▶ [What is needed]: Omit the pictures and return exactly the stretch of the material below from the line with "people’s behalf. The" through the line with "creator/host Craig Baird.".

▶ [Extracted material]:
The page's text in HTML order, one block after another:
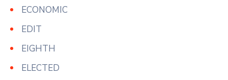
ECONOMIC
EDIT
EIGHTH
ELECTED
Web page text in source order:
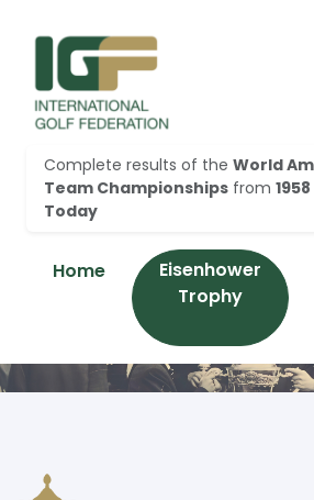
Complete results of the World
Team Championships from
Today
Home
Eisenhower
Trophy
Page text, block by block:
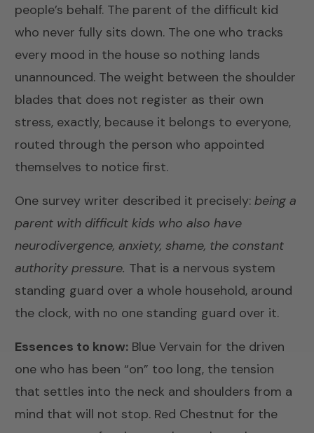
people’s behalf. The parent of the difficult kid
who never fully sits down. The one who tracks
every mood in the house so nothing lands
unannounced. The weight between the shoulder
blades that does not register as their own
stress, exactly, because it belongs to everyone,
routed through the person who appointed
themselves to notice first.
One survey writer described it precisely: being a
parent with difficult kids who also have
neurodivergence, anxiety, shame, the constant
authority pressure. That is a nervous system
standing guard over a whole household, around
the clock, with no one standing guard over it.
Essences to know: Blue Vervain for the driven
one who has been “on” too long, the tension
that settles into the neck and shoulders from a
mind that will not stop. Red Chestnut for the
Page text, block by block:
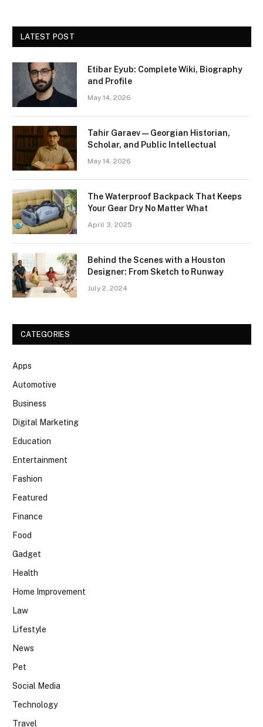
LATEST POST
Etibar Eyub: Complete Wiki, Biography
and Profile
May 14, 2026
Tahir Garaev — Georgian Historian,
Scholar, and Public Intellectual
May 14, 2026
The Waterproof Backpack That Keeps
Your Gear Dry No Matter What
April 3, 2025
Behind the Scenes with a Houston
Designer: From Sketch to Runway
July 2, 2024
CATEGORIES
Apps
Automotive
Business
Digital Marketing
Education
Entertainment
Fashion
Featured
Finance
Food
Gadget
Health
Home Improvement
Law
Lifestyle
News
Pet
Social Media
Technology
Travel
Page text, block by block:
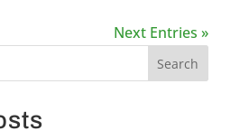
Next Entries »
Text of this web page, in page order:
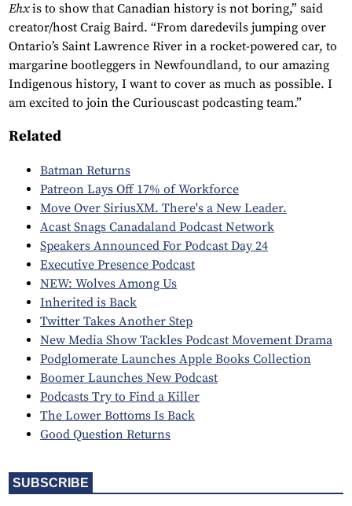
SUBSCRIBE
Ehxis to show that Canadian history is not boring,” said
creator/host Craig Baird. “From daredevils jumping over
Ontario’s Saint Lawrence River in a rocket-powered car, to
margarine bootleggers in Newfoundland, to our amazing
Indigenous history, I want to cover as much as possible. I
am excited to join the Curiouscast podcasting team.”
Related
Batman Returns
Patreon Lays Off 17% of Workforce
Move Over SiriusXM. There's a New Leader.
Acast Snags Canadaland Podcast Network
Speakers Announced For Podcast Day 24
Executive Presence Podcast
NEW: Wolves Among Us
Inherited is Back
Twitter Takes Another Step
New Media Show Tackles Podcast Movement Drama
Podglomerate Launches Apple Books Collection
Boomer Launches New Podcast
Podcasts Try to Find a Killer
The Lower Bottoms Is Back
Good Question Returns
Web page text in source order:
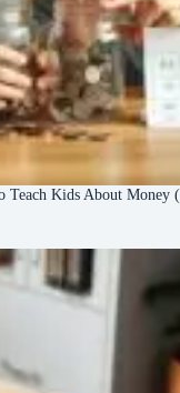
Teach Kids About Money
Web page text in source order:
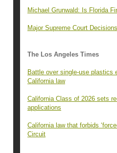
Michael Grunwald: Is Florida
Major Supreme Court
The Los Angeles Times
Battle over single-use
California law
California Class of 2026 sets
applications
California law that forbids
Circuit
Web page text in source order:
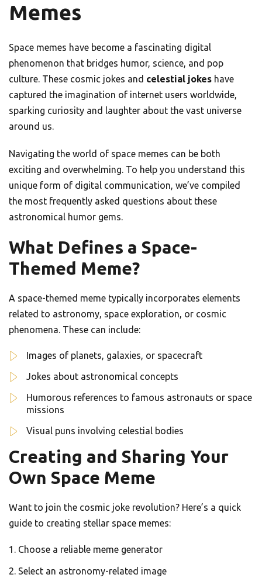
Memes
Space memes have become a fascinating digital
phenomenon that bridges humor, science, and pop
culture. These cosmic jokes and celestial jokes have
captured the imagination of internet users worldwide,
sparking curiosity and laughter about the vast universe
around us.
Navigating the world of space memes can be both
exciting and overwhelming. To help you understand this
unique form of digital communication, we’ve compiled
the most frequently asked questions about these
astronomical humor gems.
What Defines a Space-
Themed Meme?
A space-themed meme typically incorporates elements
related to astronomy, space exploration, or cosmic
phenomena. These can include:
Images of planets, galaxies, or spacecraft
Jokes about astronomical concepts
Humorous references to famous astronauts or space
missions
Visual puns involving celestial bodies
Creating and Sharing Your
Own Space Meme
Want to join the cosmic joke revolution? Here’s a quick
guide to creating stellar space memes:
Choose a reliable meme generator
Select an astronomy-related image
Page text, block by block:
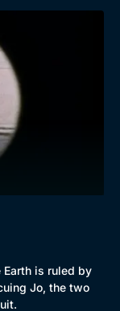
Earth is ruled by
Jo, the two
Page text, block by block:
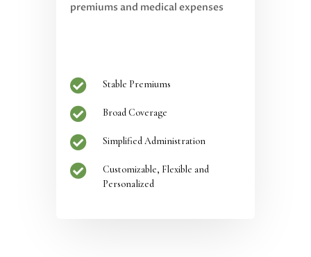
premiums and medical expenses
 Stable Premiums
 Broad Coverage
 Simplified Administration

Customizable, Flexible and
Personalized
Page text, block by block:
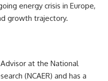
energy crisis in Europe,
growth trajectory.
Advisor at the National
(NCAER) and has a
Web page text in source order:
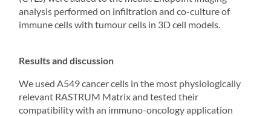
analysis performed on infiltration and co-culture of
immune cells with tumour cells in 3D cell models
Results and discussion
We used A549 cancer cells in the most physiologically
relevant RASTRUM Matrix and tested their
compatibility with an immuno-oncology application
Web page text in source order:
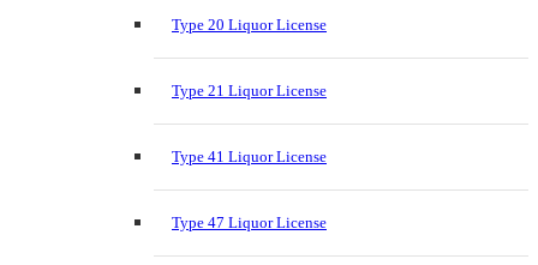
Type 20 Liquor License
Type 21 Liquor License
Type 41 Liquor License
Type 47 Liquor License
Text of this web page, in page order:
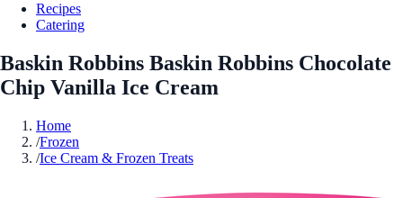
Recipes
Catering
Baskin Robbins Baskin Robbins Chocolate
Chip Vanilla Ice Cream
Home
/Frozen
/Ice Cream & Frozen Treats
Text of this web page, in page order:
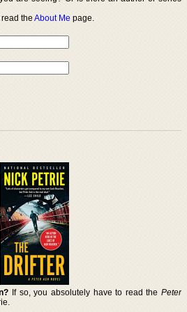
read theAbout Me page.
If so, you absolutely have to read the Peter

▶ [Solution for this exercise]:
people’s behalf. The parent of the difficult kid
who never fully sits down. The one who tracks
every mood in the house so nothing lands
unannounced. The weight between the shoulder
blades that does not register as their own
stress, exactly, because it belongs to everyone,
routed through the person who appointed
themselves to notice first.
One survey writer described it precisely: being a
parent with difficult kids who also have
neurodivergence, anxiety, shame, the constant
authority pressure. That is a nervous system
standing guard over a whole household, around
the clock, with no one standing guard over it.
Essences to know: Blue Vervain for the driven
one who has been “on” too long, the tension
that settles into the neck and shoulders from a
mind that will not stop. Red Chestnut for the
Page text, block by block:
LATEST POST
Etibar Eyub: Complete Wiki, Biography
and Profile
May 14, 2026
Tahir Garaev — Georgian Historian,
Scholar, and Public Intellectual
May 14, 2026
The Waterproof Backpack That Keeps
Your Gear Dry No Matter What
April 3, 2025
Behind the Scenes with a Houston
Designer: From Sketch to Runway
July 2, 2024
CATEGORIES
Apps
Automotive
Business
Digital Marketing
Education
Entertainment
Fashion
Featured
Finance
Food
Gadget
Health
Home Improvement
Law
Lifestyle
News
Pet
Social Media
Technology
Travel
Page text, block by block:
Next Entries »
Text of this web page, in page order:
SUBSCRIBE
Ehxis to show that Canadian history is not boring,” said
creator/host Craig Baird. “From daredevils jumping over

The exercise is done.